USA Today: Lonegan runs again in N.J., this time without the GOP
Thursday, April 24th, 2014 @ 8:50PM in In the news, News
This article originally appeared in USA Today
By Martha T. Moore
WESTAMPTON, N.J. – Running in his sixth political campaign, New Jersey Republican Steve Lonegan has name recognition, a Tea-Party-friendly platform in line with the ascendant philosophy in the GOP, and more than 4,000 donors. And in this South Jersey Congressional district, he also had 56% of the vote when he ran for the Senate last fall against Cory Booker.
What Lonegan does not have, as he runs for Congress five months after losing the Senate to Booker, is the backing of the Republican Party.
Instead, two county Republican conventions endorsed Tom MacArthur, a wealthy insurance executive and former mayor from the northern part of the state, as the GOP candidate for the 3rd Congressional District, where the retirement of Republican Rep. John Runyan is creating an open seat. Like Lonegan, he moved to the district to run – and brought his checkbook. So far, MacArthur has funded his campaign himself with a $2 million loan.
“I viewed the convention process like the first of three elections – it was that intense,” MacArthur says. “It opens doors for me in every town and I think it gives people in those towns some sense of confidence that their local elected officials are behind me as a candidate.”
Lonegan, however, declined to stand down. With $400,000 in funds (including a $100,000 loan from himself) he is taking on MacArthur in ads whose blistering language is part of Lonegan’s firebrand style.
His refusal to go quietly is important because the district is considered a tossup: it voted twice for Obama but the congressional seat changed from Republican to Democrat in 2008, then back to Republican in 2010, and is now open for the second time in six years. Democrat Aimee Belgard, a county freeholder, has support from EMILY’s List, which funds female candidates, and the Democratic campaign committee’s Red to Blue program.
“It’s our biggest priority this year: the state party and the governor will be down there with both feet to make sure we hold that seat,” says Bill Palatucci, one of two New Jersey members of Republican National Committee and a confidant of Gov. Chris Christie.
Having the party endorsement awards the candidate the best position on the ballot for the June 3 primary. “It’s traditionally been a huge advantage,” says David Wasserman of the Cook Political Report. “The (Republican) party leaders know they need to unite behind one candidate with money if they want to stop Steve Lonegan. That’s a different goal than plenty of Republican primary voters, who want the purest conservative.”

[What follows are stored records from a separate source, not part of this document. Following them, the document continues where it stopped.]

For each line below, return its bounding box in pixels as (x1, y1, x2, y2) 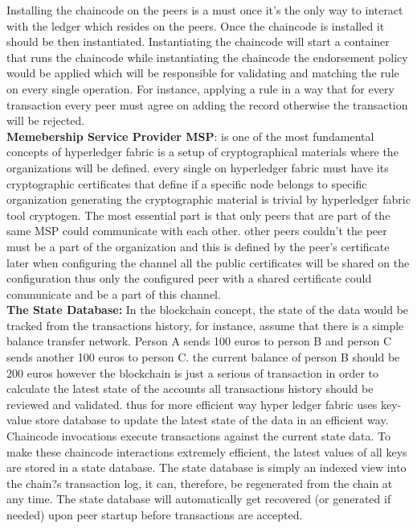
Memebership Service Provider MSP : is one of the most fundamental (6, 127, 374, 144)
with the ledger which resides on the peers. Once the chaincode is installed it (6, 17, 385, 34)
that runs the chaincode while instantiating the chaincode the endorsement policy (6, 48, 408, 65)
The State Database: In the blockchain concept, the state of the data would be (6, 301, 409, 318)
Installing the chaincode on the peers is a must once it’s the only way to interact (6, 2, 403, 18)
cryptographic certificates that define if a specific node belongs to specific (6, 175, 367, 192)
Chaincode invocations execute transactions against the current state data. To (6, 428, 391, 444)
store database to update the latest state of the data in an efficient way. (35, 411, 389, 428)
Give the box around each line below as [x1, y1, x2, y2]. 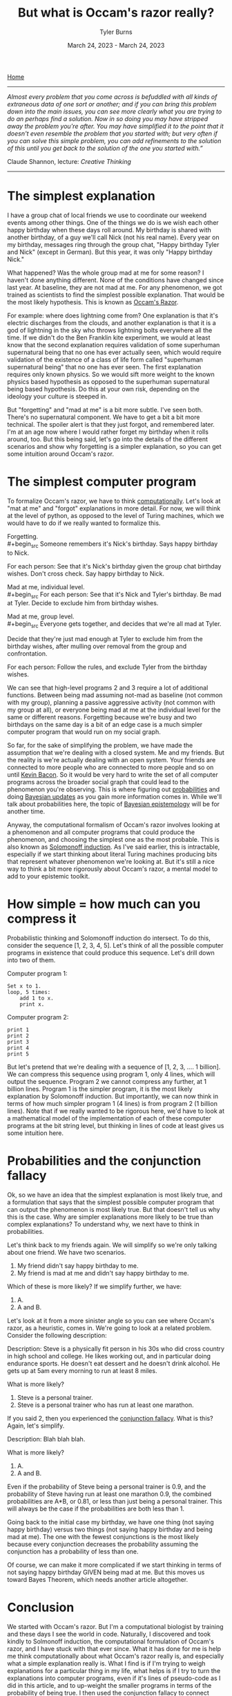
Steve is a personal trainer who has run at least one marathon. [17, 1401, 195, 1409]
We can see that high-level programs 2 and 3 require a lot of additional [7, 683, 209, 692]
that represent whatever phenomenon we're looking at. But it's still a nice [7, 858, 215, 866]
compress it [7, 911, 77, 927]
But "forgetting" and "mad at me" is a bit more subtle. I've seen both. [7, 405, 203, 414]
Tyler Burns [99, 28, 133, 36]
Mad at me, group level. [7, 612, 75, 620]
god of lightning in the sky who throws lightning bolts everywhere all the [7, 326, 213, 334]
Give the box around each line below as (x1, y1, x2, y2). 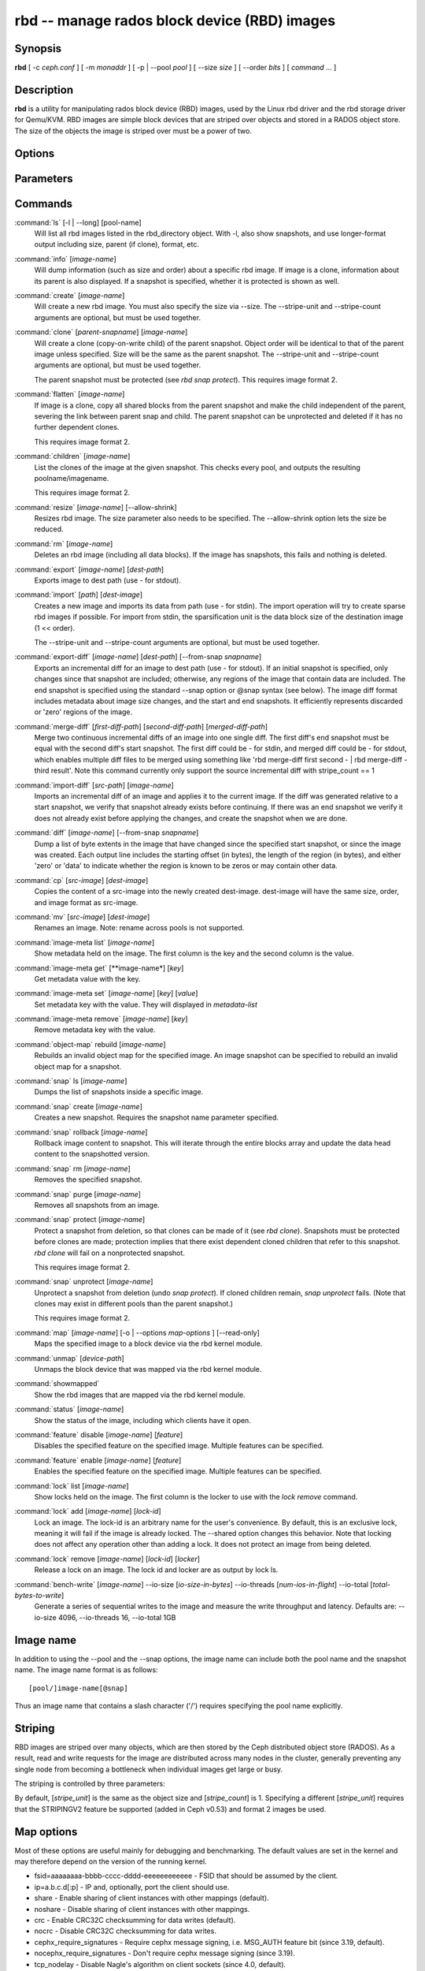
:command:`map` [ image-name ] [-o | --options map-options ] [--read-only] (14, 1328, 260, 1337)
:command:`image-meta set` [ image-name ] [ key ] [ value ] (14, 989, 198, 998)
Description (14, 83, 74, 96)
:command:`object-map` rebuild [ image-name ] (14, 1039, 166, 1049)
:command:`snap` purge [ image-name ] (14, 1189, 142, 1198)
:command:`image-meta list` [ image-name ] (14, 937, 155, 947)
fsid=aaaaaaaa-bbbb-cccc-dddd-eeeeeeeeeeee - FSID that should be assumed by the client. (34, 1871, 338, 1880)
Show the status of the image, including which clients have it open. (34, 1415, 251, 1425)
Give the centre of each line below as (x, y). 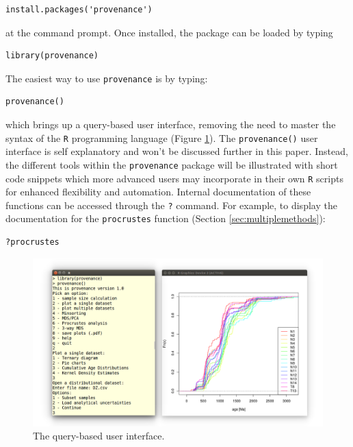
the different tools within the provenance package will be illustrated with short (172, 164)
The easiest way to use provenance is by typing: (107, 78)
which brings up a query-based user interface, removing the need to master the (171, 124)
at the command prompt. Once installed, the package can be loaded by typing (169, 32)
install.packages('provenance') (79, 10)
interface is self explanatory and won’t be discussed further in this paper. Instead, (177, 151)
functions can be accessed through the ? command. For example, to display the (171, 205)
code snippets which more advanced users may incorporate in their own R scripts (174, 178)
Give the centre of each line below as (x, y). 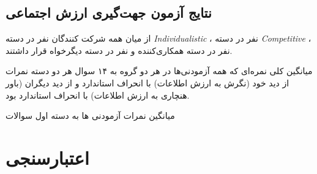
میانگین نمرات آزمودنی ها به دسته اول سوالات (90, 115)
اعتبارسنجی (47, 157)
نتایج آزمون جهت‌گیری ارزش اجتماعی (109, 13)
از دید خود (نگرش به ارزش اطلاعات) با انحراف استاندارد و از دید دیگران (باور (147, 82)
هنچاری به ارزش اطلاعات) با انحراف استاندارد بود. (98, 95)
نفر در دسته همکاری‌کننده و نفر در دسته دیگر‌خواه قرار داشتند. (119, 50)
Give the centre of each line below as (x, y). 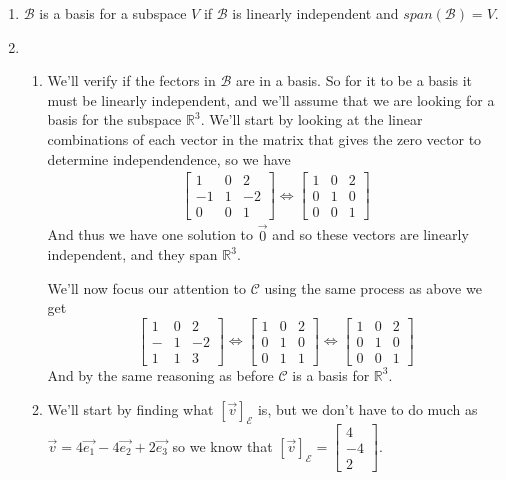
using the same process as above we (373, 287)
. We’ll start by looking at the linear (311, 119)
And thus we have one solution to (150, 234)
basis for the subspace (114, 119)
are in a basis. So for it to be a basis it (354, 80)
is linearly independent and (315, 13)
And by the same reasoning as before (160, 374)
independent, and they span (132, 254)
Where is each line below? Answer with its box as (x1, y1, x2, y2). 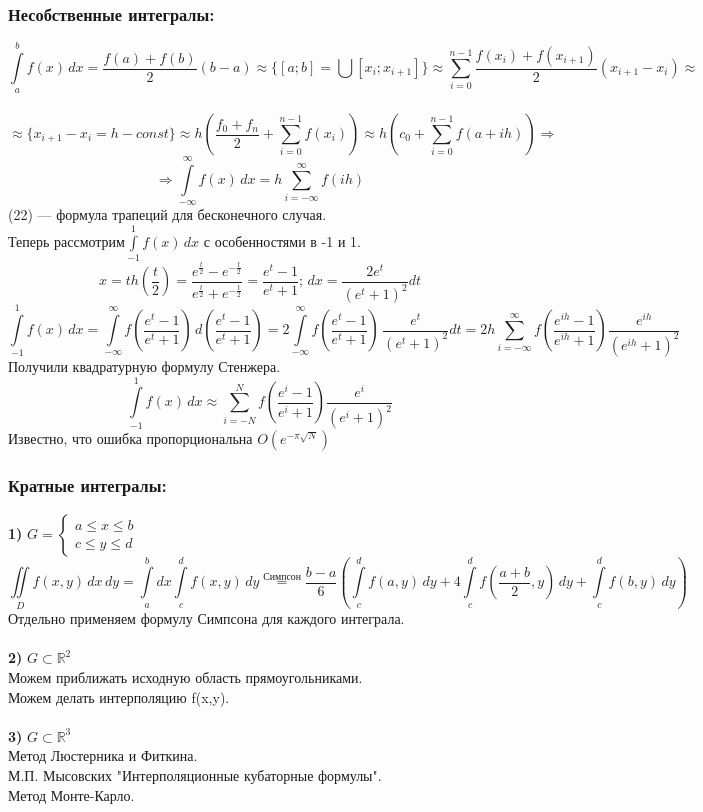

MacArthur, 53, who will be listed on the ballot as the “Regular Republican Organization” candidate, recently released a list of 160 local elected officials who have endorsed him. When MacArthur went door to door on a recent afternoon in a senior citizen-heavy neighborhood in Berkeley Township, Mayor Carmen Amato went along and introduced him to voters. When MacArthur tells resident Olga Betz he’s running for Congress, her response reflects his campaign’s resources for multiple mailings and plenty of advertising: “I know you are,” she says. “You’ve been bombarding us.”
When Lonegan whose ballot identification will be “the True Conservative Republican” held a meet-and-greet at the county library this week, it drew two dozen people and one elected official. His list of endorsements includes Tea Party groups such as the Tea Party Express, and one mayor, Walter LaCicero of Lavallette, Lonegan’s new hometown. “I knew that he wasn’t part of the machine, just talking the talk,” LaCicero says. “Just sending another moderate Republican (to Congress) is not going to do it. We’ve been doing that long enough and we’re just slipping further and further back.”
Lonegan says military spending is “bloated” and needs examination even in a district with a 44,000-person joint military base and a 3,500-employee Lockheed Martin defense plant. In a district hit by Superstorm Sandy, he says federal recovery aid should not have been approved unless spending was cut elsewhere. Asked at his meet-and-greet about the pay gap between men and women, he says he opposes all legislation that imposes salary requirements on private business. Asked about the GOP’s efforts to reach out to black voters, he says it’s needed, “but I’m not going to be the savior on that issue.” On education: “I can’t wait for the day I get to vote to repeal Common Core,” the national education standards adopted by New Jersey and 43 other states.
But the guy who vows “I’m not going to be part of the status quo” thinks the status quo should have embraced him.
The state GOP could be a little more appreciative of his past service, says Lonegan, the former mayor of Bogota, N.J. “I’ve always put myself out there for the Republican Party when it was needed to do so. When they needed someone to run a real campaign against Booker, I gave them a real campaign,” he said in an interview. “Instead of the Republican Party saying, ‘You ran a phenomenal race, you’re our guy’ – that’s what you get.”